Over the past year, the deal volume among adtech and martech companies saw an increase of 82% year-on-year despite concerns that the sector wouldn’t cope with the changes in third-party cookies and the introduction of privacy-focused targeting solutions.

This is largely due to the industry’s ability to embrace emergent technologies as well as its access to and understanding of data, says Gil Sperling, co-founder and CEO of data-driven adtech company, Flow.

Powerful opportunity to thrive

However, for companies embracing this change, there is also a powerful opportunity to thrive.

Companies with a first-party data strategy can also easily embed data privacy into their approaches and strategies to ensure sustainability and translate complexity into innovation.

“It’s an exciting time because of this massive paradigm shift,” continues Sperling. “We’re living on the edge of change and it’s healthy.

“Truly innovative companies aren’t stagnant, and those that are not stagnant, are creating a new narrative.

“If companies respect this change and interrogate how they can work with the data – especially with regards to keeping it clean, private and secure – then the future is better for everyone.”

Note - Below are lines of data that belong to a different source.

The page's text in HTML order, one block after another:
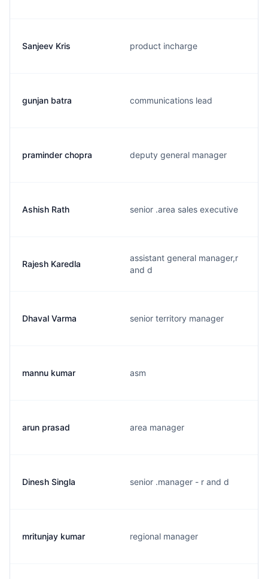
Sanjeev Kris product incharge
gunjan batra communications lead
praminder chopra deputy general manager
Ashish Rath senior .area sales executive
Rajesh Karedla
assistant general manager,r
and d
Dhaval Varma senior territory manager
mannu kumar asm
arun prasad area manager
Dinesh Singla senior .manager - r and d
mritunjay kumar regional manager
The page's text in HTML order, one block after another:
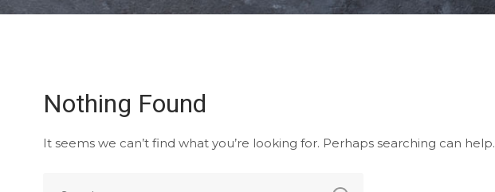
Nothing Found
It seems we can’t find what you’re looking for. Perhaps searching can help.
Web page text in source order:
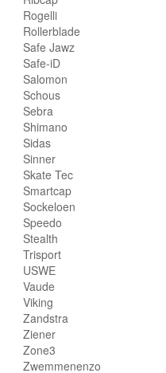
Rogelli
Rollerblade
Safe Jawz
Safe-iD
Salomon
Schous
Sebra
Shimano
Sidas
Sinner
Skate Tec
Smartcap
Sockeloen
Speedo
Stealth
Trisport
USWE
Vaude
Viking
Zandstra
Ziener
Zone3
Zwemmenenzo
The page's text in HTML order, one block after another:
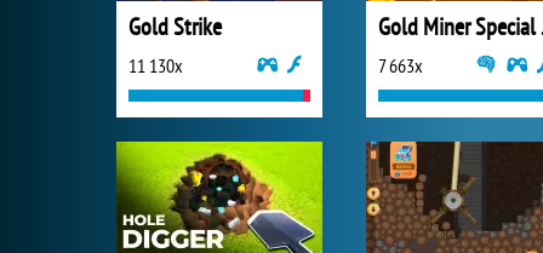
Gold Strike
11 130x 7 663x

It is, he says, the maturation of adtech, particularly in light of the demise of third-party cookies and the irresponsible collection of data.

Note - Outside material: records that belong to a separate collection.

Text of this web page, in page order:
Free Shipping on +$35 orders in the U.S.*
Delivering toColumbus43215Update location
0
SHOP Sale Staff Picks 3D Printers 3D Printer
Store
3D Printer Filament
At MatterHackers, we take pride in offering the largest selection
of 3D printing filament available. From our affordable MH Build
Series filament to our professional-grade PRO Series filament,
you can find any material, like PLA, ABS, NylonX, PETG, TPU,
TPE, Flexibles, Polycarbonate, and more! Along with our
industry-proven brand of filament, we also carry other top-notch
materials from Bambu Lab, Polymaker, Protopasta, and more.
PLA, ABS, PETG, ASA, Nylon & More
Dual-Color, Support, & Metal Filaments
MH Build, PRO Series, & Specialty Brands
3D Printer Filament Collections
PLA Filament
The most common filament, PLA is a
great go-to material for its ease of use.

Consumer consent and privacy have become extremely important in the Information Era and adtech companies need tailored, contextual audiences, enhanced first-party data collection, and finding novel ways of using these touchpoints to discover new ways of connecting with markets and customers.

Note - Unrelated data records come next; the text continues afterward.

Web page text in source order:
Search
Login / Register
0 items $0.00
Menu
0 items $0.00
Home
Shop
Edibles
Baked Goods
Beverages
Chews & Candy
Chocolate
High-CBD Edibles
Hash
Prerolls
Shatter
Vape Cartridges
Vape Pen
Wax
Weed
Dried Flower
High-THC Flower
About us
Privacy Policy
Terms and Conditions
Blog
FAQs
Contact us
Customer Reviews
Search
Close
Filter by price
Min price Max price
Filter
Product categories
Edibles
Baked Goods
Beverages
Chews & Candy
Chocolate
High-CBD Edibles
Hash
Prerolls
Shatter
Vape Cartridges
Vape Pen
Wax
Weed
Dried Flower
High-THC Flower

Aligned with the shift in retail spend

Dan Levy, co-founder and CEO of Flow says the trend towards a cleaner internet, and cleaner sourcing of data, is aligned with the shift in retail spend.

“Retail media is a great example of how first party data can be used and is, to use a great analogy, eating into Meta’s lunch in 2024,” he continues.

“Budgets are moving away from Meta towards companies that have access to large quantities of first-party data, such as retailers.

Media can be bought from anyone

“What’s also important to note is agencies and other media buyers aren’t under threat, as evidenced by the growth statistics, they’re still purchasing media, but the publishers have changed.

“Media can now be bought from anyone with first-party data, it could now be from an insurer, from a retail giant – the market is open.”

This trend is reflected in the automotive and property industries that have access to vast quantities of user data across key metrics such as user behaviours and preferences.

Highly targeted advertising options

This data offers highly targeted advertising options to real estate agents, developers, vehicle manufacturers and retailers within the motoring sector - all of which can be used to enhance decision-making and planning.

Using AI for targeting isn’t new

Of course, the data trend doesn’t stand in isolation.

Artificial intelligence (AI) and machine learning are the gold standard in trends redefining the scale and scope of adtech today and in the future.

AI, particularly generative AI (GenAI) has seeped into every industry and the change its introducing is as significant as the mobile phone – the ways in which adtech and marketing organisations leverage data and technology is about to fundamentally change, if it hasn’t already.

“As much as AI and machine learning are massive trends, these technologies have been at the core of Facebook targeting, and Google data analysis and learning for years,” Sperling explains.

“These companies already have more data than anyone and can train their models better than most other companies can. Using AI for targeting isn’t new.

GenAI is new

“What is new is GenAI and how this is used within your organisation to create content that’s personalised at scale.

“ This technology is not only transforming how ads are created and served, but also making them more effective by tailoring them to specific audiences.”

However, as Levy points out, the technology is only as good as the foundation it’s built on.

“It’s the blend of skills, expertise, and technology that is creating the next generation of adtech,” concludes Sperling. “This is the best way to stay ahead of, and benefit from, the changing shape of the industry.”